Five boxes, each having weigh 100N, are stacked up. The bottom box is the fith from the top. What is the magnitude of the normal drove upward exerted by the fourth box from the top on the third box from the top
What is a "normal drove"?
Do you mean normal FORCE?
To find the magnitude of the normal force exerted by the fourth box from the top on the third box from the top, we need to consider the forces acting on the third box.

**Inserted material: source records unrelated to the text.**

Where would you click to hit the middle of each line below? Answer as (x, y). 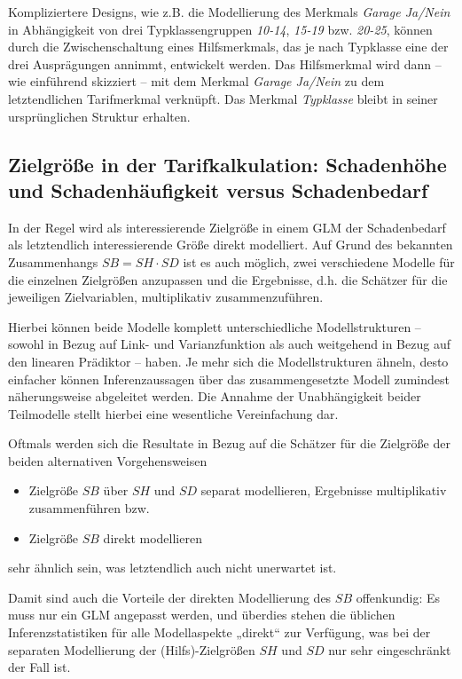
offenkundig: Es (398, 597)
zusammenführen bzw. (89, 508)
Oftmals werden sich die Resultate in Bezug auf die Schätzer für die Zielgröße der (229, 443)
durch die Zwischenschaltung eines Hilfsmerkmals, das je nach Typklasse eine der (228, 47)
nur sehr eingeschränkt (390, 649)
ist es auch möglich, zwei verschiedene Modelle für (319, 261)
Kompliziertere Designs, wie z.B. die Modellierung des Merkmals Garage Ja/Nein (229, 12)
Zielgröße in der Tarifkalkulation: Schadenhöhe (227, 164)
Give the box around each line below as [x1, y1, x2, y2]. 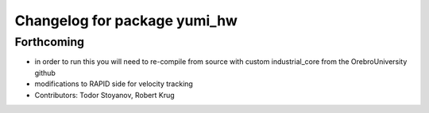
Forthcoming [14, 35, 85, 49]
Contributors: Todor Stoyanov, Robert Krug [34, 90, 175, 100]
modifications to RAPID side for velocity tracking [34, 79, 194, 89]
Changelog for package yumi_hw [14, 12, 238, 29]
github [34, 68, 56, 77]
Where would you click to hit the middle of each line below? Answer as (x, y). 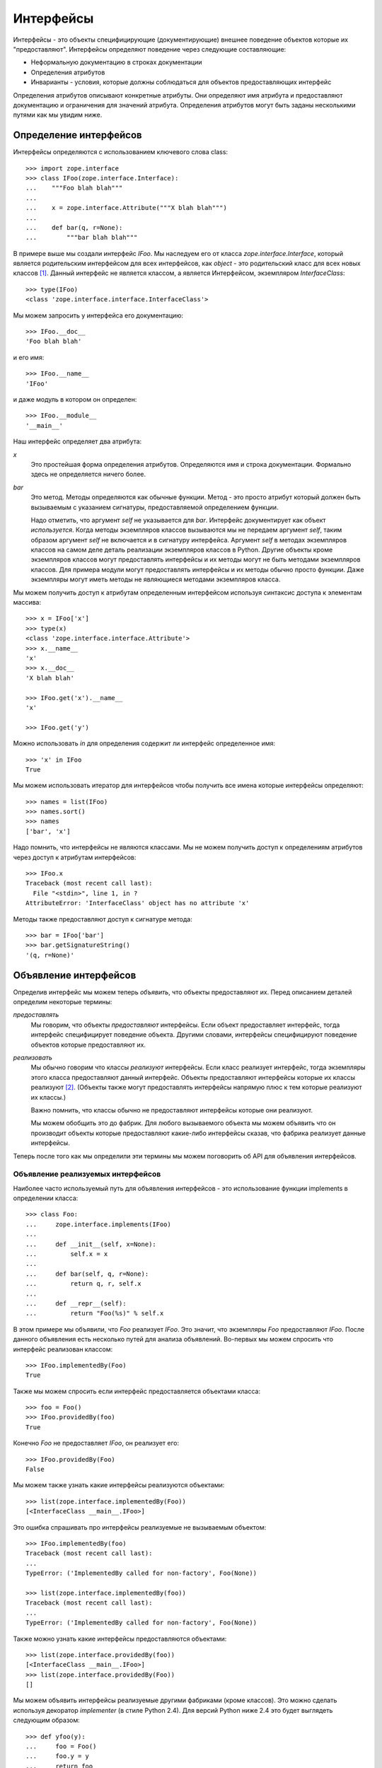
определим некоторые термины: (63, 1002)
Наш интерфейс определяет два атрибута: (77, 441)
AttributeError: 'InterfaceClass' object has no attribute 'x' (138, 903)
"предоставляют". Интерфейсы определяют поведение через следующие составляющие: (150, 49)
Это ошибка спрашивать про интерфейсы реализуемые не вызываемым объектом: (140, 1527)
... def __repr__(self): (76, 1303)
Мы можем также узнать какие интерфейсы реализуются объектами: (119, 1485)
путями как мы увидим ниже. (58, 115)
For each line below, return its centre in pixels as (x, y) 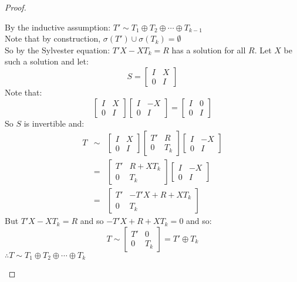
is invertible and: (54, 123)
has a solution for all (209, 50)
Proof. (16, 7)
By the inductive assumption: (58, 27)
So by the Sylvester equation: (58, 50)
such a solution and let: (47, 61)
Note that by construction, (53, 38)

Let's label the boxes from top to bottom as Box 1, Box 2, Box 3, Box 4, and Box 5. We know that each box has a weight of 100N, and the bottom box is the fifth from the top. So, the weight of each box from top to bottom is:
Box 1: 100N
Box 2: 100N
Box 3: 100N
Box 4: 100N
Box 5: 100N
Since the boxes are stacked one on top of the other, the weight of each box creates a downward force on the box below it. In other words, Box 1 exerts a downward force of 100N on Box 2, Box 2 exerts a downward force of 100N on Box 3, and so on.
Now, to find the normal force exerted by the fourth box (Box 4) on the third box (Box 3), we need to consider the equilibrium of forces on Box 3. In this case, the downward force from Box 2 and the upward normal force from Box 4 should balance each other out since there is no vertical acceleration.
Since the weight of Box 3 is 100N, the downward force from Box 2 is also 100N. Therefore, to achieve equilibrium, the normal force exerted by Box 4 on Box 3 should also be 100N.
So, the magnitude of the normal force exerted by the fourth box from the top on the third box from the top is 100N.